Show the lines below that contain the string "this".
===== Data provided
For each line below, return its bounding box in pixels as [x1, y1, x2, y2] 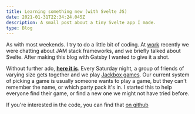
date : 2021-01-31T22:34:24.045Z [6, 14, 85, 20]
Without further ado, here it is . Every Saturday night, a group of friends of [6, 65, 184, 72]
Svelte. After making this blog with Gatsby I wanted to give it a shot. [6, 53, 170, 61]
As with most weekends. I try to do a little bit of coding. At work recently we [6, 41, 189, 48]
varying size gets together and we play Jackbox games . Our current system [6, 71, 190, 78]
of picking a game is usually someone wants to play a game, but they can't [6, 78, 187, 85]
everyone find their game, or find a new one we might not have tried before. [6, 90, 190, 97]
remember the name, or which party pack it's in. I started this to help [6, 83, 172, 91]
==========
Written solution:
Svelte. After making this blog with Gatsby I wanted to give it a shot. [6, 53, 170, 61]
remember the name, or which party pack it's in. I started this to help [6, 83, 172, 91]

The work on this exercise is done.